Last night was incredibly difficult for me. It was probably our last family dinner without babies. My brother and his girlfriend are going away for two weeks so we went out to celebrate. My family (and sister included) is usually very sensitive, however last night destroyed me. The amount talk about pregnancy, delivery and aftermath was too overwhelming for me. I did the only things I knew how, I avoided the conversation and made some snappy remarks about useless shit to my sister. I don't think she was too happy with me last night, but I am not too happy with her either (I am still no where near ok with any of this).
I have been a basket case of emotions. Last night I cried so long and hard in the shower that I needed to take something to allow me to sleep. Shit. I am not strong. I am not coping. I am not ok.
I have been on pins and needles all day about the GC appointment. NN has been giving me small updates, but I don't expect to hear details until much later. So far, things are going well. NN had not received the letter from the MFM dr as of yet so I went to his office to go all postal. Well, the administrative assistant didn't show up for work today so of course the letter could not be faxed. I am ready to lose my mind. WTF is this shit happening? I just can't take anymore. Does he not realize how incredibly difficult it was for me to walk into an OB office? Seeing the pregnant women and their doting husbands while I am...not. I managed to keep it together long enough to see the actual dr myself, however he was unable (or unwilling) to look for the letter and fax it off. As long as she is there on Monday, it will get done.

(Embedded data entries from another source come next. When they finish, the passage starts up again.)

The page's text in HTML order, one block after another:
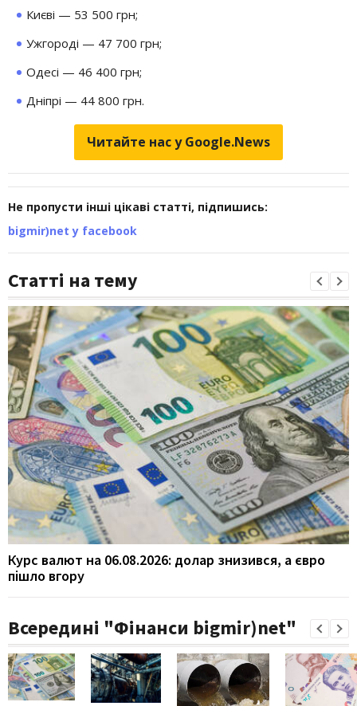
Києві — 53 500 грн;
Ужгороді — 47 700 грн;
Одесі — 46 400 грн;
Дніпрі — 44 800 грн.
Читайте нас у Google.News
Не пропусти інші цікаві статті, підпишись:
bigmir)net у facebook
Статті на тему
Курс валют на 06.08.2026: долар знизився, а євро
пішло вгору
Всередині "Фінанси bigmir)net"
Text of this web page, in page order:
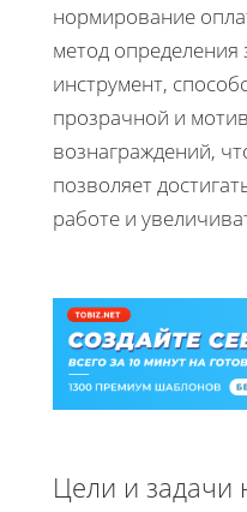
нормирование
метод
инструмент,
прозрачной и
вознаграждений,
позволяет
работе и
Цели и задачи
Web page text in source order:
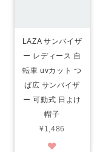
LAZA サンバイザ
ー レディース 自
転車 uvカット つ
ば広 サンバイザ
ー 可動式 日よけ
帽子
¥1,486
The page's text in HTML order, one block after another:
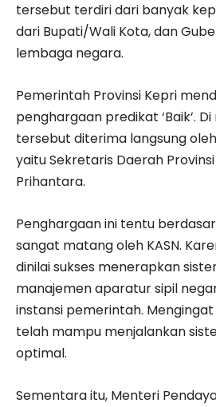
tersebut terdiri dari banyak
dari Bupati/Wali Kota, dan
lembaga negara.
Pemerintah Provinsi Kepri
penghargaan predikat ‘Baik’.
tersebut diterima langsung
yaitu Sekretaris Daerah
Prihantara.
Penghargaan ini tentu
sangat matang oleh KASN.
dinilai sukses menerapkan
manajemen aparatur sipil
instansi pemerintah.
telah mampu menjalankan
optimal.
Sementara itu, Menteri
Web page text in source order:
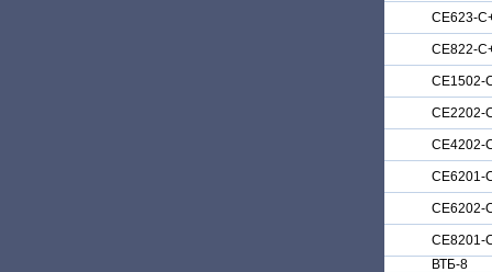
СЕ623-
СЕ822-
СЕ1502-
СЕ2202-
СЕ4202-
СЕ6201-
СЕ6202-
СЕ8201-
ВТБ-8
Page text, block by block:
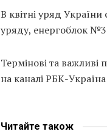
В квітні уряд
уряду, енергоблок №3
Термінові та важливі
на каналі РБК-
Читайте також
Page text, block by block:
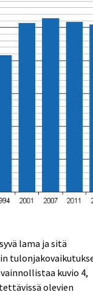
lama ja sitä
kuvio 4,
olevien
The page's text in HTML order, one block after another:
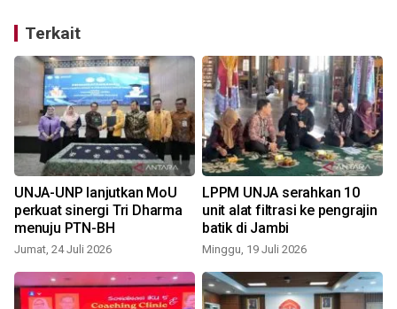
Terkait
UNJA-UNP lanjutkan MoU
perkuat sinergi Tri Dharma
menuju PTN-BH
Jumat, 24 Juli 2026
LPPM UNJA serahkan 10
unit alat filtrasi ke pengrajin
batik di Jambi
Minggu, 19 Juli 2026
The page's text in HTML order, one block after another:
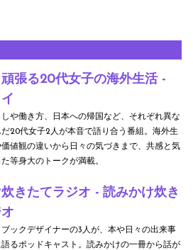
張る20代女子の海外生活 -
や働き方、日本への帰国など、それぞれ異な
20代女子2人が本音で語り合う番組。海外生
値観の違いから日々の気づきまで、共感と気
等身大のトークが満載。
きたてラジオ - 読みかけ炊き
ックデザイナーの3人が、本や日々の出来事
るポッドキャスト。読みかけの一冊から話が
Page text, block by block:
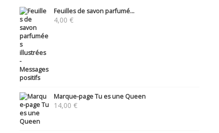
Feuilles de savon parfumé...
4,00 €
Marque-page Tu es une Queen
14,00 €
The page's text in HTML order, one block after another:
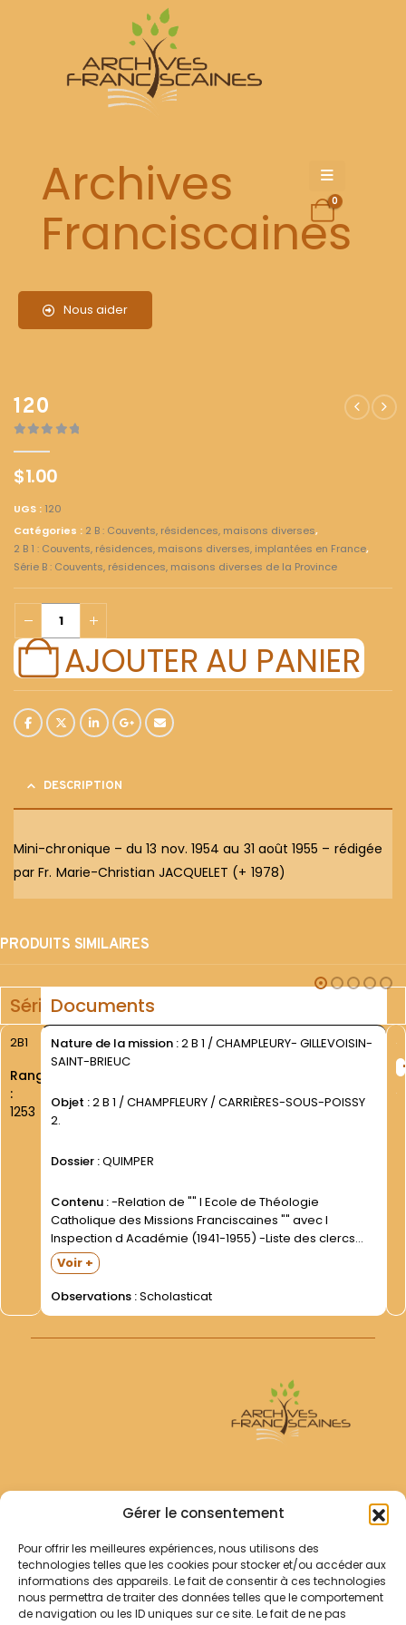
Gérer le consentement
Pour offrir les meilleures expériences, nous utilisons des
technologies telles que les cookies pour stocker et/ou accéder aux
informations des appareils. Le fait de consentir à ces technologies
nous permettra de traiter des données telles que le comportement
de navigation ou les ID uniques sur ce site. Le fait de ne pas
Archives
Franciscaines
Nous aider
0
120
$1.00
UGS : 120
Catégories : 2 B : Couvents, résidences, maisons diverses,
2 B 1 : Couvents, résidences, maisons diverses, implantées en France,
Série B : Couvents, résidences, maisons diverses de la Province
AJOUTER AU PANIER
DESCRIPTION
Mini-chronique – du 13 nov. 1954 au 31 août 1955 – rédigée
par Fr. Marie-Christian JACQUELET (+ 1978)
PRODUITS SIMILAIRES
SérieDocuments
2B1
Rang
:
1253
Nature de la mission :2 B 1 / CHAMPLEURY- GILLEVOISIN-
SAINT-BRIEUC
Objet :2 B 1 / CHAMPFLEURY / CARRIÈRES-SOUS-POISSY
2.
Dossier :QUIMPER
Contenu :-Relation de "" l Ecole de Théologie
Catholique des Missions Franciscaines "" avec l
Inspection d Académie (1941-1955) -Liste des clercs
étudiants (1948-1949- 1952-1953) -Renouvellement des
voeux temporaires par les Frères Paul CUNY et Louis de
PRÉMARE- clercs étudiants du...
Voir +
Observations :Scholasticat
Archives Franciscaines
RECHERCHER
Comment chercher ?
Les archives
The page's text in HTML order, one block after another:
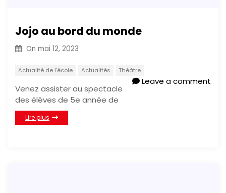
Jojo au bord du monde
On mai 12, 2023
Actualité de l'école Actualités Théâtre
Leave a comment
Venez assister au spectacle
des élèves de 5e année de
Lire plus
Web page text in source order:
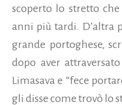
scoperto lo stretto
anni più tardi. D’altra
grande portoghese,
dopo aver
Limasava e “fece
gli disse come trovò lo
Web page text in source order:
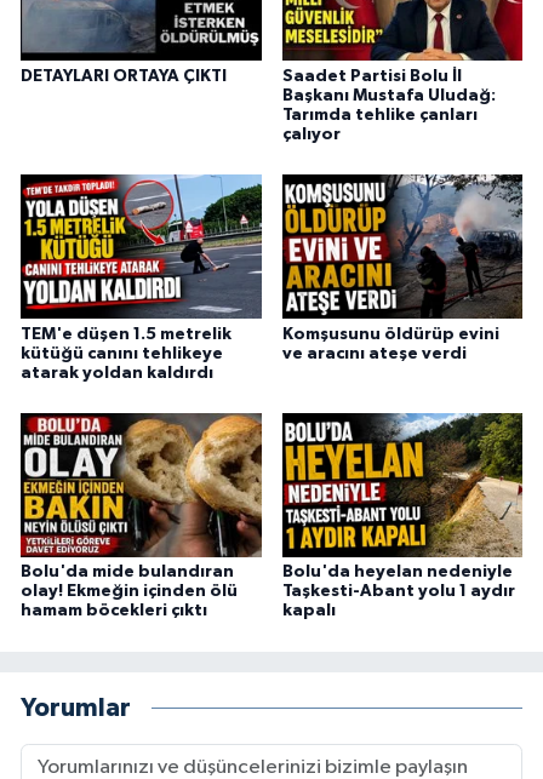
DETAYLARI ORTAYA ÇIKTI
Saadet Partisi Bolu İl
Başkanı Mustafa Uludağ:
Tarımda tehlike çanları
çalıyor
TEM'e düşen 1.5 metrelik
kütüğü canını tehlikeye
atarak yoldan kaldırdı
Komşusunu öldürüp evini
ve aracını ateşe verdi
Bolu'da mide bulandıran
olay! Ekmeğin içinden ölü
hamam böcekleri çıktı
Bolu'da heyelan nedeniyle
Taşkesti-Abant yolu 1 aydır
kapalı
Yorumlar
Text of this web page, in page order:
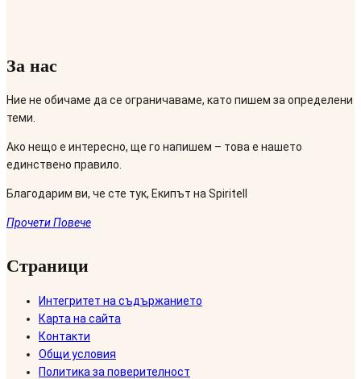
За нас
Ние не обичаме да се ограничаваме, като пишем за определени
теми.
Ако нещо е интересно, ще го напишем – това е нашето
единствено правило.
Благодарим ви, че сте тук, Екипът на Spiritell
Прочети Повече
Страници
Интегритет на съдържанието
Карта на сайта
Контакти
Общи условия
Политика за поверителност
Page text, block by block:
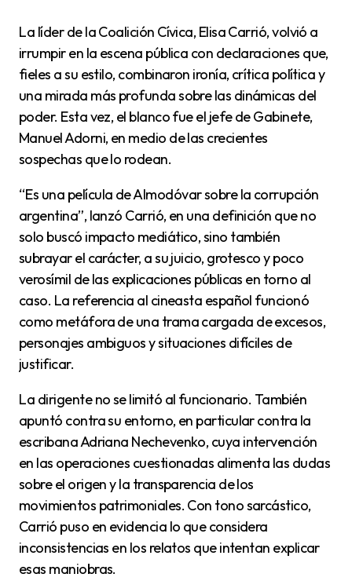
La líder de la Coalición Cívica, Elisa Carrió, volvió a
irrumpir en la escena pública con declaraciones que,
fieles a su estilo, combinaron ironía, crítica política y
una mirada más profunda sobre las dinámicas del
poder. Esta vez, el blanco fue el jefe de Gabinete,
Manuel Adorni, en medio de las crecientes
sospechas que lo rodean.
“Es una película de Almodóvar sobre la corrupción
argentina”, lanzó Carrió, en una definición que no
solo buscó impacto mediático, sino también
subrayar el carácter, a su juicio, grotesco y poco
verosímil de las explicaciones públicas en torno al
caso. La referencia al cineasta español funcionó
como metáfora de una trama cargada de excesos,
personajes ambiguos y situaciones difíciles de
justificar.
La dirigente no se limitó al funcionario. También
apuntó contra su entorno, en particular contra la
escribana Adriana Nechevenko, cuya intervención
en las operaciones cuestionadas alimenta las dudas
sobre el origen y la transparencia de los
movimientos patrimoniales. Con tono sarcástico,
Carrió puso en evidencia lo que considera
inconsistencias en los relatos que intentan explicar
esas maniobras.
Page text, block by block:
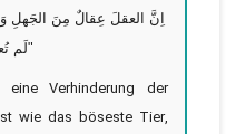
لَم تُعقَل حارَت"
Verhinderung der
wie das böseste Tier,
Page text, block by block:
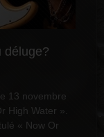
déluge?
13 novembre
High Water ».
« Now Or
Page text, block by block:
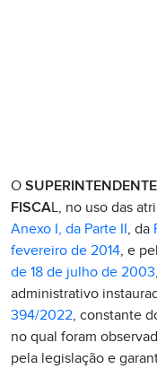
O
FISCAL, no uso das
Anexo I, da Parte II, da
fevereiro de 2014, e
de 18 de julho de 2003
administrativo
394/2022, constante
no qual foram
pela legislação e
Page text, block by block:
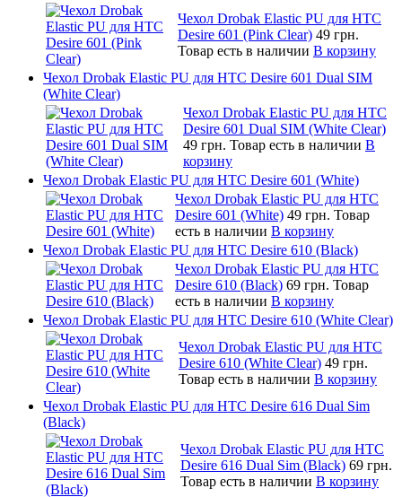
Чехол Drobak Elastic PU для HTC
Desire 601 (Pink Clear) 49 грн.
Товар есть в наличии В корзину
Чехол Drobak Elastic PU для HTC Desire 601 Dual SIM
(White Clear)
Чехол Drobak Elastic PU для HTC
Desire 601 Dual SIM (White Clear)
49 грн. Товар есть в наличии В
корзину
Чехол Drobak Elastic PU для HTC Desire 601 (White)
Чехол Drobak Elastic PU для HTC
Desire 601 (White) 49 грн. Товар
есть в наличии В корзину
Чехол Drobak Elastic PU для HTC Desire 610 (Black)
Чехол Drobak Elastic PU для HTC
Desire 610 (Black) 69 грн. Товар
есть в наличии В корзину
Чехол Drobak Elastic PU для HTC Desire 610 (White Clear)
Чехол Drobak Elastic PU для HTC
Desire 610 (White Clear) 49 грн.
Товар есть в наличии В корзину
Чехол Drobak Elastic PU для HTC Desire 616 Dual Sim
(Black)
Чехол Drobak Elastic PU для HTC
Desire 616 Dual Sim (Black) 69 грн.
Товар есть в наличии В корзину
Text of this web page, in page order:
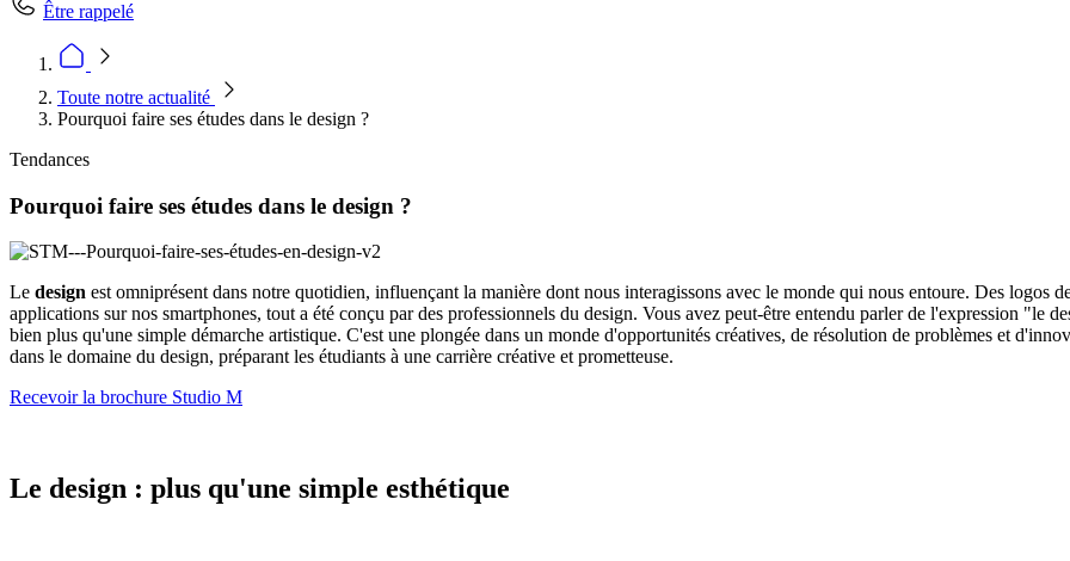
Être rappelé
Toute notre actualité
Pourquoi faire ses études dans le design ?
Tendances
Pourquoi faire ses études dans le design ?
Le design est omniprésent dans notre quotidien, influençant la manière dont nous interagissons avec le monde qui nous entoure. Des logos
applications sur nos smartphones, tout a été conçu par des professionnels du design. Vous avez peut-être entendu parler de l'expression "le
bien plus qu'une simple démarche artistique. C'est une plongée dans un monde d'opportunités créatives, de résolution de problèmes et
dans le domaine du design, préparant les étudiants à une carrière créative et prometteuse.
Recevoir la brochure Studio M
Le design : plus qu'une simple esthétique
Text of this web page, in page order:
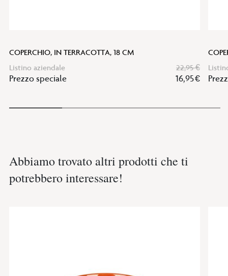
COPERCHIO, IN TERRACOTTA, 18 CM
Listino aziendale
22,95 €
Prezzo speciale 16,95 €
Abbiamo trovato altri prodotti che ti
potrebbero interessare!
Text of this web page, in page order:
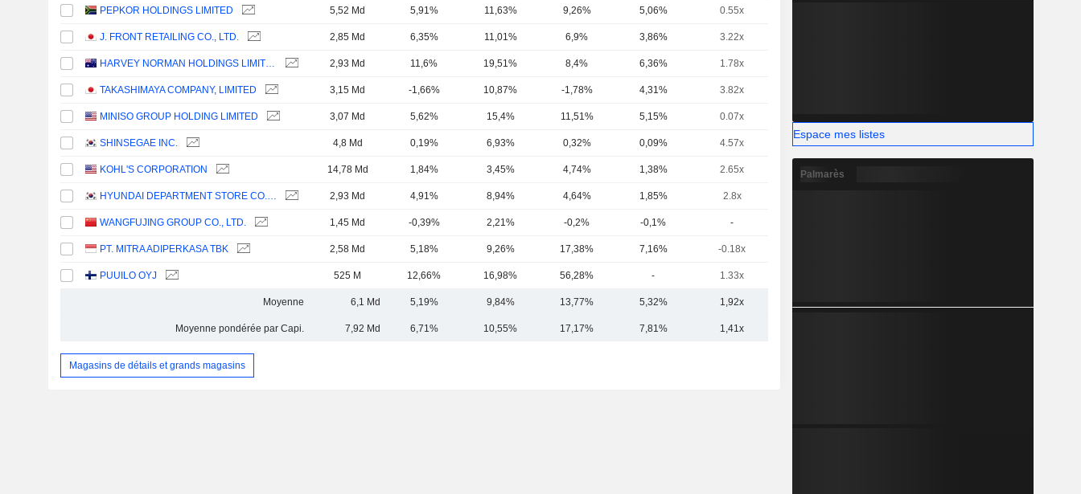
PEPKOR HOLDINGS LIMITED 5,52 Md 5,91% 11,63% 9,26% 5,06% 0.55x
J. FRONT RETAILING CO., LTD. 2,85 Md 6,35% 11,01% 6,9% 3,86% 3.22x
HARVEY NORMAN HOLDINGS LIMITED 2,93 Md 11,6% 19,51% 8,4% 6,36% 1.78x
TAKASHIMAYA COMPANY, LIMITED 3,15 Md -1,66% 10,87% -1,78% 4,31% 3.82x
MINISO GROUP HOLDING LIMITED 3,07 Md 5,62% 15,4% 11,51% 5,15% 0.07x
SHINSEGAE INC. 4,8 Md 0,19% 6,93% 0,32% 0,09% 4.57x
KOHL'S CORPORATION 14,78 Md 1,84% 3,45% 4,74% 1,38% 2.65x
HYUNDAI DEPARTMENT STORE CO. LTD. 2,93 Md 4,91% 8,94% 4,64% 1,85% 2.8x
WANGFUJING GROUP CO., LTD. 1,45 Md -0,39% 2,21% -0,2% -0,1% -
PT. MITRA ADIPERKASA TBK 2,58 Md 5,18% 9,26% 17,38% 7,16% -0.18x
PUUILO OYJ 525 M 12,66% 16,98% 56,28% - 1.33x
Moyenne 6,1 Md 5,19% 9,84% 13,77% 5,32% 1,92x
Moyenne pondérée par Capi. 7,92 Md 6,71% 10,55% 17,17% 7,81% 1,41x
Magasins de détails et grands magasins
Espace mes listes
Palmarès
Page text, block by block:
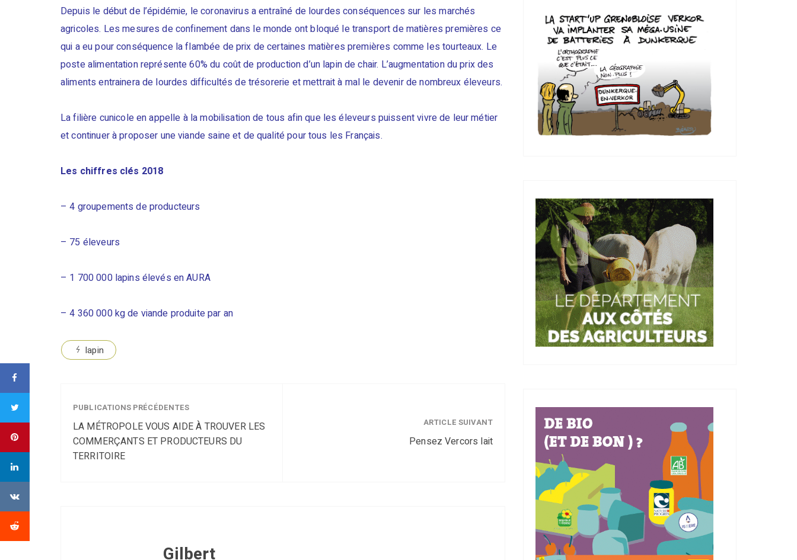
Depuis le début de l’épidémie, le coronavirus a entraîné de lourdes conséquences sur les marchés
agricoles. Les mesures de confinement dans le monde ont bloqué le transport de matières premières ce
qui a eu pour conséquence la flambée de prix de certaines matières premières comme les tourteaux. Le
poste alimentation représente 60% du coût de production d’un lapin de chair. L’augmentation du prix des
aliments entrainera de lourdes difficultés de trésorerie et mettrait à mal le devenir de nombreux éleveurs.
La filière cunicole en appelle à la mobilisation de tous afin que les éleveurs puissent vivre de leur métier
et continuer à proposer une viande saine et de qualité pour tous les Français.
Les chiffres clés 2018
– 4 groupements de producteurs
– 75 éleveurs
– 1 700 000 lapins élevés en AURA
– 4 360 000 kg de viande produite par an
lapin
PUBLICATIONS PRÉCÉDENTES
LA MÉTROPOLE VOUS AIDE À TROUVER LES
COMMERÇANTS ET PRODUCTEURS DU
TERRITOIRE
ARTICLE SUIVANT
Pensez Vercors lait
Gilbert
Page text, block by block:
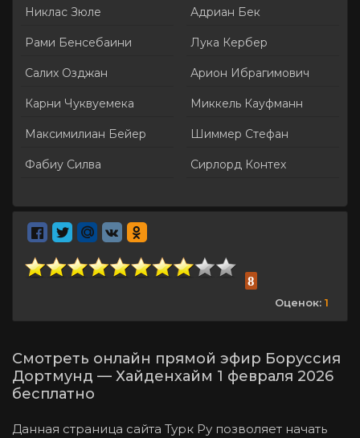
Данная страница сайта Турк Ру позволяет начать
Смотреть онлайн прямой эфир Боруссия
Дортмунд — Хайденхайм 1 февраля 2026
бесплатно
Никлас Зюле
Рами Бенсебаини
Салих Озджан
Карни Чуквуемека
Максимилиан Бейер
Фабиу Силва
Адриан Бек
Лука Кербер
Арион Ибрагимович
Миккель Кауфманн
Шиммер Стефан
Сирлорд Контех
8
Оценок: 1
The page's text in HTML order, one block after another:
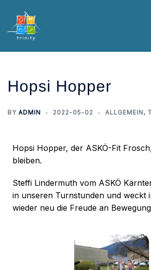
Hopsi Hopper
BY ADMIN 2022-05-02 ALLGEMEIN,
Hopsi Hopper, der ASKÖ-Fit
bleiben.
Steffi Lindermuth vom ASKÖ
in unseren Turnstunden und weckt
wieder neu die Freude an
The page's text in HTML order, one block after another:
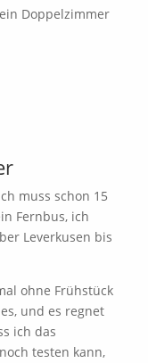
Doppelzimmer
muss schon 15
Fernbus, ich
Leverkusen bis
ohne Frühstück
und es regnet
ich das
testen kann,

Something has got to give. I really hope today's appointment goes well and it is the beginning of something positive. I honestly can't take anymore disappointment. It is too much for one person.
UPDATE: I just heard from NN. Everything looked good with the GC today. It will be two weeks until the blood work and personality tests come back, but that shouldn't be a problem. Since she just delivered in July, we can't start FET prep until after 6 months, so we are looking at a mid-Feb transfer. Ok, I can live with that.